Data in this exercise:
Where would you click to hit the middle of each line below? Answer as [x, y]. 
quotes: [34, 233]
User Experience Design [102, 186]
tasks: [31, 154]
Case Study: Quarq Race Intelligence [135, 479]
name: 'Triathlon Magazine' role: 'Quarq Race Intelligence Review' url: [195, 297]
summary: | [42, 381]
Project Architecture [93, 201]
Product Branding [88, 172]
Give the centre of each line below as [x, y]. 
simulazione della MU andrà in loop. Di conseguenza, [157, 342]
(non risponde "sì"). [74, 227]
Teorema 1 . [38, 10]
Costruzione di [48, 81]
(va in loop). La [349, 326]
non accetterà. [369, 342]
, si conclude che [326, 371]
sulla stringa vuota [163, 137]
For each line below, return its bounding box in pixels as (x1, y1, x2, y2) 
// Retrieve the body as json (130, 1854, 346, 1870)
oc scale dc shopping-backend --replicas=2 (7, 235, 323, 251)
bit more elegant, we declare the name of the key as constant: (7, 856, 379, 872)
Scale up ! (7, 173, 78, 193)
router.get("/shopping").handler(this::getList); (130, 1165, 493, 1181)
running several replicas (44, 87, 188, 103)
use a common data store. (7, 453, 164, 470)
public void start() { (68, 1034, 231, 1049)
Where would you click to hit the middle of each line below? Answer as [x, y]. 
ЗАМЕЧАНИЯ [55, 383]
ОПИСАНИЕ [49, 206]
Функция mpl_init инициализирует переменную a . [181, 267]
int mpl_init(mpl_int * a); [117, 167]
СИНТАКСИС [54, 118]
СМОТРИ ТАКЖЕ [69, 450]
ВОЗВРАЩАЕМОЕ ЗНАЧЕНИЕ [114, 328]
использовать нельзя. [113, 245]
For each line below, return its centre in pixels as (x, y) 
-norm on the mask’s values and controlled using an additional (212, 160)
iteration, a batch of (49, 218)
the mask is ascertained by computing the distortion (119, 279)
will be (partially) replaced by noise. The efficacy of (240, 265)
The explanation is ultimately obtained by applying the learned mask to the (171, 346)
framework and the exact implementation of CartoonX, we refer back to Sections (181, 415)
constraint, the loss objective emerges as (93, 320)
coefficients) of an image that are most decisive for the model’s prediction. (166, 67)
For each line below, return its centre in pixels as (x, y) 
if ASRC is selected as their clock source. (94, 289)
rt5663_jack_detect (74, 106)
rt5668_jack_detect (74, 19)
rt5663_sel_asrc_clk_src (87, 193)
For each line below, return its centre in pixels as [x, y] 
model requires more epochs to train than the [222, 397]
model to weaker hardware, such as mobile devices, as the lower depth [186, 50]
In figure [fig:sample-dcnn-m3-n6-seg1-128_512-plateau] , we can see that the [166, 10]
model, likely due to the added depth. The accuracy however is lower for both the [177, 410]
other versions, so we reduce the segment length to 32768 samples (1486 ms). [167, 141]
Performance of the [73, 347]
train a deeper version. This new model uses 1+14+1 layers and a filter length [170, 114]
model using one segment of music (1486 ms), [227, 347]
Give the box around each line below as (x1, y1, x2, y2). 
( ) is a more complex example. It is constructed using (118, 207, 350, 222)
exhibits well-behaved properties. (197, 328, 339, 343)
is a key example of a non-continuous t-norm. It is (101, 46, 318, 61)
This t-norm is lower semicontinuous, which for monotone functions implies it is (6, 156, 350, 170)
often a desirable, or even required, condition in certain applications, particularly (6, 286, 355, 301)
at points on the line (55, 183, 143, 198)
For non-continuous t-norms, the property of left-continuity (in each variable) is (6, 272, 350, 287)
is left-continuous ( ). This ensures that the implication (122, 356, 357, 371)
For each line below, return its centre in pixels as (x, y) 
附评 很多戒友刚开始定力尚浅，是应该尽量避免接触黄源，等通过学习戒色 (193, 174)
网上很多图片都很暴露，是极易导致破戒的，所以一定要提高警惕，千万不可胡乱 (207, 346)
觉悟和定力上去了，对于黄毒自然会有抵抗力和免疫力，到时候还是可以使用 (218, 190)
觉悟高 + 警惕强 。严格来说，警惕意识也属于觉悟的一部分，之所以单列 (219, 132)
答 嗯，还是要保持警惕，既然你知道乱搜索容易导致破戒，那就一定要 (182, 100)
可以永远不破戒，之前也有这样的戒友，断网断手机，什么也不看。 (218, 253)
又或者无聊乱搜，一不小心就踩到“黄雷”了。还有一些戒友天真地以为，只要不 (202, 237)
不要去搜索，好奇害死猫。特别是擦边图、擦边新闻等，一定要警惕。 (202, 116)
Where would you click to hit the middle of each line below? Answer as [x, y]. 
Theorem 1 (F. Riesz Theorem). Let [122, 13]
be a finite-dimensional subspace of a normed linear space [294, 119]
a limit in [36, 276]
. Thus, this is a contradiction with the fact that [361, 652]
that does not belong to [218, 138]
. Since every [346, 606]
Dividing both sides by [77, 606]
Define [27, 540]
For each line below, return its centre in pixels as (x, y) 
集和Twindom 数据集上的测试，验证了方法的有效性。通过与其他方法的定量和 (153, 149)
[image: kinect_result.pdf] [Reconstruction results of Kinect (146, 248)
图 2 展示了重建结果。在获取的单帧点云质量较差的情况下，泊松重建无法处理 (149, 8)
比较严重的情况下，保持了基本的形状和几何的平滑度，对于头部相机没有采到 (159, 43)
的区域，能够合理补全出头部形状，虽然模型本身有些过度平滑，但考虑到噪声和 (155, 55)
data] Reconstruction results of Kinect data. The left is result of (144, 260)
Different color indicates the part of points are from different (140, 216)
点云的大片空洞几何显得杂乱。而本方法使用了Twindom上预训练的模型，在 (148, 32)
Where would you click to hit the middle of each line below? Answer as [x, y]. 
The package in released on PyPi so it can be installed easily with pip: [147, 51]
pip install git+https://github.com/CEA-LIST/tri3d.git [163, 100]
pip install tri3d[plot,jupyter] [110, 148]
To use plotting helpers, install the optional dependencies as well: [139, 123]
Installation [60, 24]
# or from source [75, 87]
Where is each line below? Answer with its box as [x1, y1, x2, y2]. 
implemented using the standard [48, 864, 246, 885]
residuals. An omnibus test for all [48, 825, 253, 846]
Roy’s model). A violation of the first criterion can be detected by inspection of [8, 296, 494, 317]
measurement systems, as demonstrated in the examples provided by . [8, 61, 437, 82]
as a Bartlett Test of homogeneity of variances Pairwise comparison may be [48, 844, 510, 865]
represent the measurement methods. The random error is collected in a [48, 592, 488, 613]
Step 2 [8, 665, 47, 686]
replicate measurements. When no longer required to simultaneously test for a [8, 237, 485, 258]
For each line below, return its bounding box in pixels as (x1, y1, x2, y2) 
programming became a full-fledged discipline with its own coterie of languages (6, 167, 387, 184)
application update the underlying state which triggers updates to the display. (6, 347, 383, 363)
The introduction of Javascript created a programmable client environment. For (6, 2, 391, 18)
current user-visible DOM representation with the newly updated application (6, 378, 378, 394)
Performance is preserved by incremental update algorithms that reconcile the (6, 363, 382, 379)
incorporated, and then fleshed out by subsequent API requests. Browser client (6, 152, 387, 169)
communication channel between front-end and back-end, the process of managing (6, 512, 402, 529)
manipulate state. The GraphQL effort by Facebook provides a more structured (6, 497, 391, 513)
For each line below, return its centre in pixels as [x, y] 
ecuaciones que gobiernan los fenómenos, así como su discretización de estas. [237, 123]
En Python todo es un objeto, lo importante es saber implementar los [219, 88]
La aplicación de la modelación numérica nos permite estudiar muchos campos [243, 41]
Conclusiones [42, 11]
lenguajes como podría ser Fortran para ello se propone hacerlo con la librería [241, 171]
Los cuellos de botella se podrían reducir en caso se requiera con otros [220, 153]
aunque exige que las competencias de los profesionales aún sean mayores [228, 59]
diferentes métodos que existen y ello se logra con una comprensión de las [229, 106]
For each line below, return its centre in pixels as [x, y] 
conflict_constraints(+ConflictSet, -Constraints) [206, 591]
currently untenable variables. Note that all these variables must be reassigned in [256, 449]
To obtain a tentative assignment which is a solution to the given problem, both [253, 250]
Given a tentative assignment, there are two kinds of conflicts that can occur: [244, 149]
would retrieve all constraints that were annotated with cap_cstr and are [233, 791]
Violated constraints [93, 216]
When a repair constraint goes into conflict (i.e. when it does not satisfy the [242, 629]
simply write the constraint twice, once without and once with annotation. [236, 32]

Exercise brief: Return exactly the lines above from the line that has "every [346, 606]" through the line that has "measurement systems, as", inclusive, and nothing else.

Finished task:
. Since every [346, 606]
Dividing both sides by [77, 606]
Define [27, 540]
For each line below, return its centre in pixels as (x, y) 
集和Twindom 数据集上的测试，验证了方法的有效性。通过与其他方法的定量和 (153, 149)
[image: kinect_result.pdf] [Reconstruction results of Kinect (146, 248)
图 2 展示了重建结果。在获取的单帧点云质量较差的情况下，泊松重建无法处理 (149, 8)
比较严重的情况下，保持了基本的形状和几何的平滑度，对于头部相机没有采到 (159, 43)
的区域，能够合理补全出头部形状，虽然模型本身有些过度平滑，但考虑到噪声和 (155, 55)
data] Reconstruction results of Kinect data. The left is result of (144, 260)
Different color indicates the part of points are from different (140, 216)
点云的大片空洞几何显得杂乱。而本方法使用了Twindom上预训练的模型，在 (148, 32)
Where would you click to hit the middle of each line below? Answer as [x, y]. 
The package in released on PyPi so it can be installed easily with pip: [147, 51]
pip install git+https://github.com/CEA-LIST/tri3d.git [163, 100]
pip install tri3d[plot,jupyter] [110, 148]
To use plotting helpers, install the optional dependencies as well: [139, 123]
Installation [60, 24]
# or from source [75, 87]
Where is each line below? Answer with its box as [x1, y1, x2, y2]. 
implemented using the standard [48, 864, 246, 885]
residuals. An omnibus test for all [48, 825, 253, 846]
Roy’s model). A violation of the first criterion can be detected by inspection of [8, 296, 494, 317]
measurement systems, as demonstrated in the examples provided by . [8, 61, 437, 82]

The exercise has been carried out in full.